Second, the AKP government demonstrates a certain degree of self-confidence that it can tackle the global crisis on its own. It views outside help as a last resort, accepting foreign assistance at a minimum level and only as part of its own program. Erdogan has claimed that several mini-projects initiated by the government were part of its economic package to deal with the crisis. Such projects include provision of interest-free loans to small and medium-sized enterprises, encouraging Turkish citizens to return their overseas investments to Turkey, and postponing tax payments (Radikal, December 5). Through these projects, the government is working to alleviate problems in sectors likely to be hit by the crisis, so that massive unemployment can be avoided.

Commenting on a working meeting he held on December 7 with five ministers responsible for the economy, Erdogan claimed that Turkey would come out of the crisis as the least affected country. If all economic players acted in a spirit of solidarity, he said, they could turn the crisis into an opportunity for Turkey (Radikal, December 8).

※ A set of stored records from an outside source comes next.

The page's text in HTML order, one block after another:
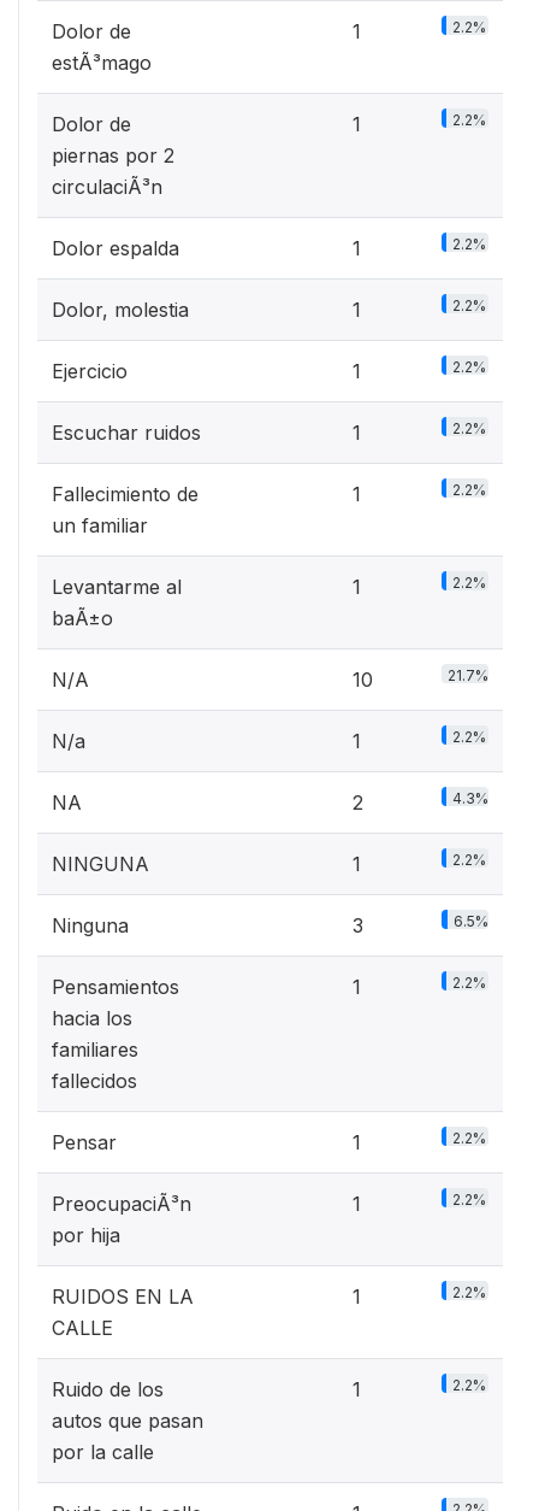
Dolor de
estÃ³mago
1 2.2%
Dolor de
piernas por 2
circulaciÃ³n
1 2.2%
Dolor espalda 1 2.2%
Dolor, molestia 1 2.2%
Ejercicio 1 2.2%
Escuchar ruidos 1 2.2%
Fallecimiento de
un familiar
1 2.2%
Levantarme al
baÃ±o
1 2.2%
N/A 10 21.7%
N/a 1 2.2%
NA 2 4.3%
NINGUNA 1 2.2%
Ninguna 3 6.5%
Pensamientos
hacia los
familiares
fallecidos
1 2.2%
Pensar 1 2.2%
PreocupaciÃ³n
por hija
1 2.2%
RUIDOS EN LA
CALLE
1 2.2%
Ruido de los
autos que pasan
por la calle
1 2.2%
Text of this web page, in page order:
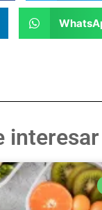
interesar
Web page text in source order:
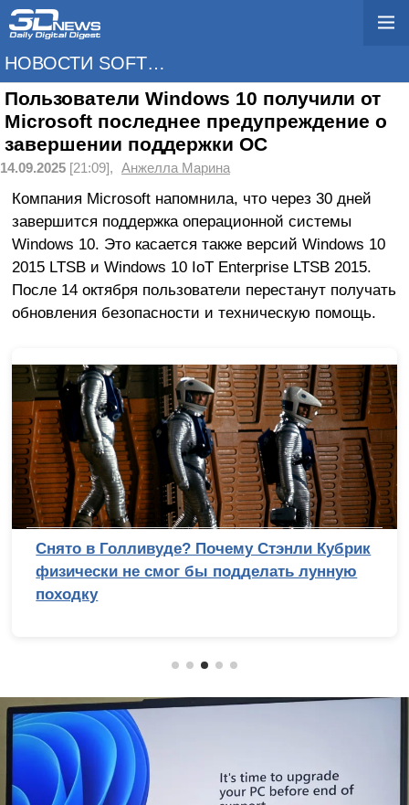
НОВОСТИ SOFTWARE
Пользователи Windows 10 получили от
Microsoft последнее предупреждение о
завершении поддержки ОС
14.09.2025 [21:09], Анжелла Марина
Компания Microsoft напомнила, что через 30 дней
завершится поддержка операционной системы
Windows 10. Это касается также версий Windows 10
2015 LTSB и Windows 10 IoT Enterprise LTSB 2015.
После 14 октября пользователи перестанут получать
обновления безопасности и техническую помощь.
Сравнительный тест камер флагманских
смартфонов (2026): итоги
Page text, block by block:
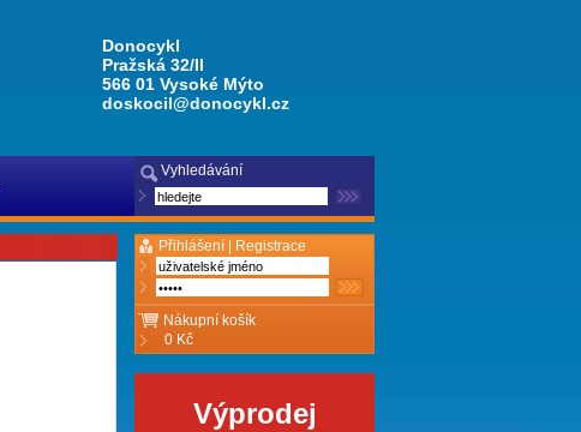
Donocykl
Pražská 32/II
566 01 Vysoké Mýto
doskocil@donocykl.cz
Vyhledávání
Přihlášení | Registrace
Nákupní košík
0 Kč
Výprodej
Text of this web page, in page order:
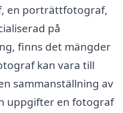
en porträttfotograf,
på
finns det mängder
kan vara till
sammanställning av
uppgifter en fotograf
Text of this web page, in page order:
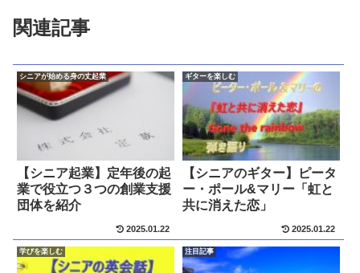
関連記事
シニアが始める身の丈起業
【シニア起業】定年後の起
業で役立つ３つの創業支援
団体を紹介
2025.01.22
ギターを楽しむ
【シニアのギター】ピータ
ー・ポール&マリー「虹と
共に消えた恋」
2025.01.22
学びを楽しむ 注目記事
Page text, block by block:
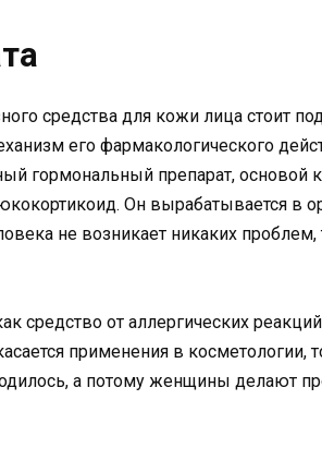
средства для кожи лица стоит
его фармакологического
гормональный препарат, основой
Он вырабатывается в
не возникает никаких проблем,
средство от аллергических
применения в косметологии,
а потому женщины делают
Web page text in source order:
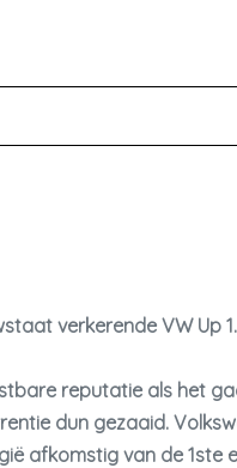
verkerende VW Up
reputatie als het
dun gezaaid.
afkomstig van de
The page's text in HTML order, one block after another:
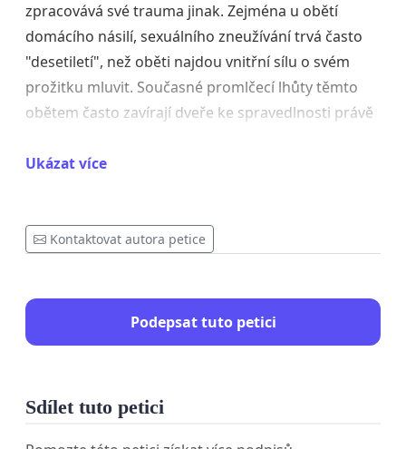
zpracovává své trauma jinak. Zejména u obětí
domácího násilí, sexuálního zneužívání trvá často
"desetiletí", než oběti najdou vnitřní sílu o svém
prožitku mluvit. Současné promlčecí lhůty těmto
obětem často zavírají dveře ke spravedlnosti právě
neměl být jeho spojencem, který ho zbaví
zodpovědnosti za své vykonané činy.
Podpora obětem:zrušení promlčecích lhůt u těch
nejzávažnějších činů vnímáme jako projev úcty k
obětem. Je to vzkaz, že na jejich příběhu záleží i po
jednat kdykoli
Ukázat více
Kontaktovat autora petice
Podepsat tuto petici
Sdílet tuto petici
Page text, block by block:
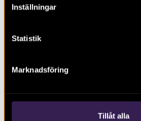
Inställningar
Statistik
Marknadsföring
Tillåt alla
Ny bebyggelse genom
Lunsen
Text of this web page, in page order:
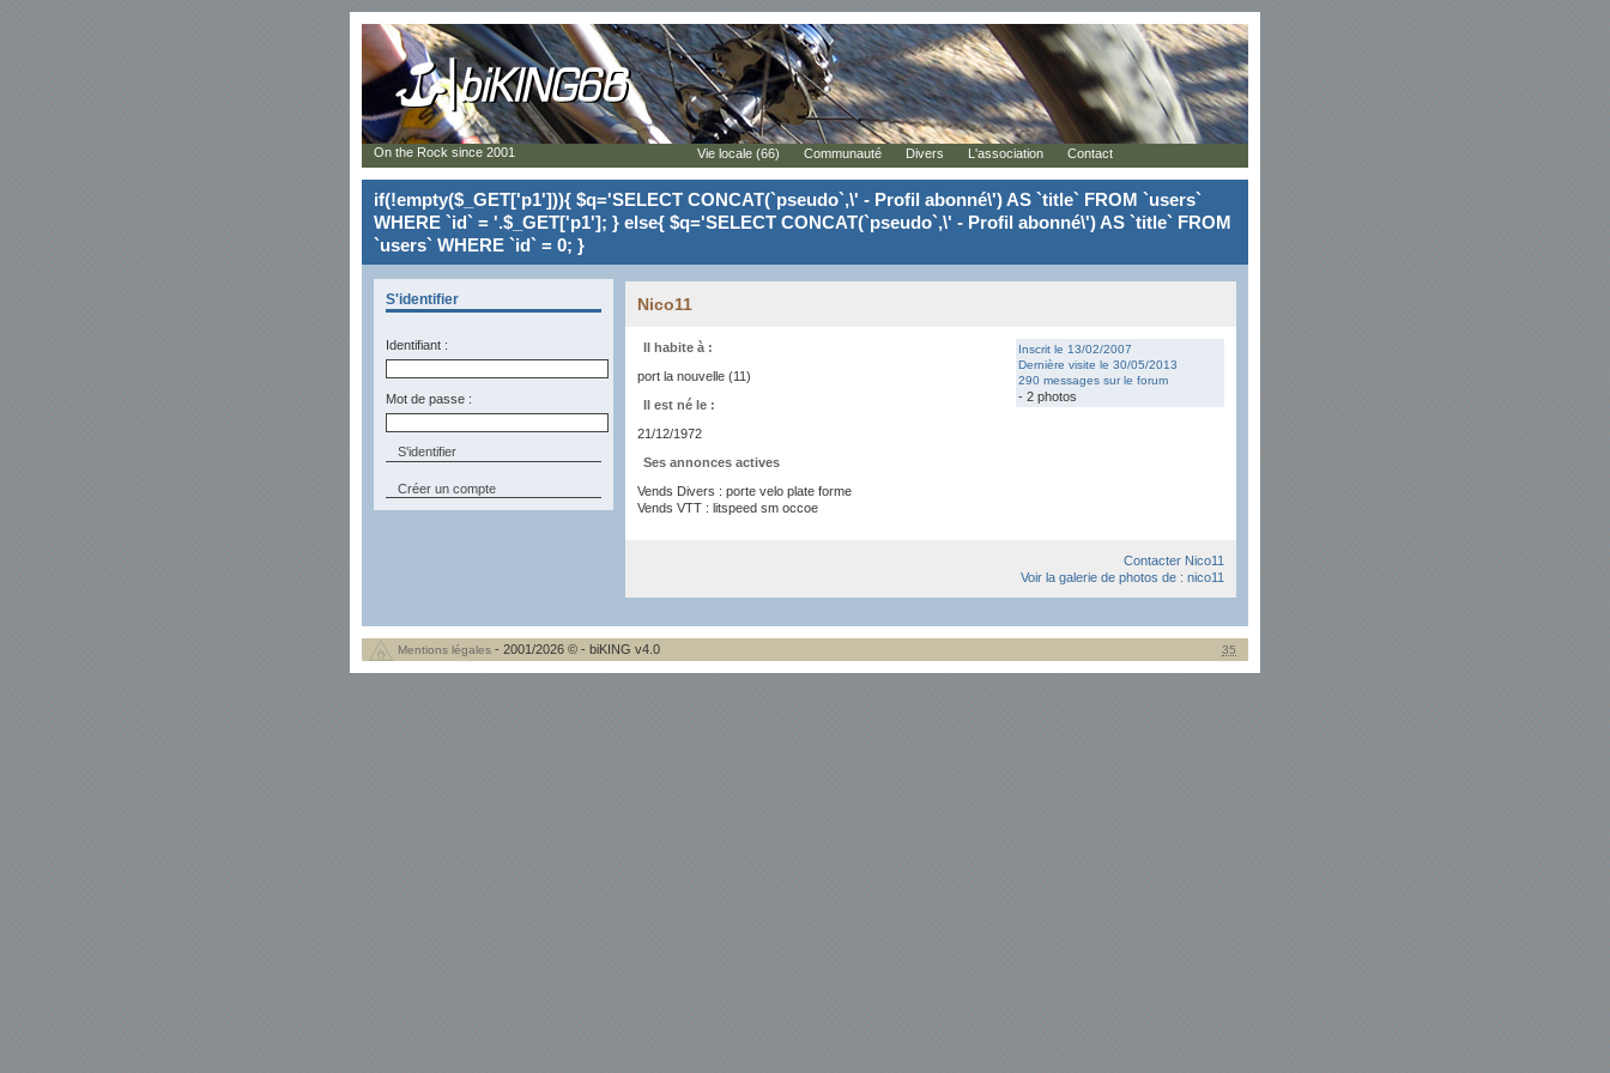
if(!empty($_GET['p1'])){ $q='SELECT CONCAT(`pseudo`,\' - Profil abonné\') AS `title` FROM `users`
WHERE `id` = '.$_GET['p1']; } else{ $q='SELECT CONCAT(`pseudo`,\' - Profil abonné\') AS `title` FROM
`users` WHERE `id` = 0; }
S'identifier
Identifiant :
Mot de passe :
Créer un compte
Nico11
Inscrit le 13/02/2007
Dernière visite le 30/05/2013
290 messages sur le forum
- 2 photos
Il habite à :
port la nouvelle (11)
Il est né le :
21/12/1972
Ses annonces actives
Vends Divers : porte velo plate forme
Vends VTT : litspeed sm occoe
Contacter Nico11
Voir la galerie de photos de : nico11
On the Rock since 2001 Vie locale (66) Communauté Divers L'association Contact
Mentions légales - 2001/2026 © - biKING v4.0 35

Although the government’s reluctance about the IMF deal and its optimism about Turkey’s potential to overcome the crisis might make sense in terms of boosting confidence in the economy, many analysts have grown extremely skeptical of Turkey’s prospects for escaping the crisis. Responding to Erdogan, a senior columnist, Osman Ulagay, maintained that “since the global crisis was not being taken seriously and it could not be managed correctly, production is falling, domestic and external markets are shrinking, liquidity problems cannot be overcome, and many firms have been pushed to the brink of closure.” Ulagay criticized the government’s horse-trading with the IMF and argued that by the time an agreement was reached, the horse might well be dead (Milliyet, December 7).

The Erdogan government, rather than tying its hands with tighter fiscal rules set by a hasty IMF program, is seeking to obtain a better arrangement through a well-negotiated agreement and to use an IMF program as a tool to support its own priorities. It remains to be seen whether it will be able to have its cake and eat it too, when Turkish-IMF talks resume after the religious holidays.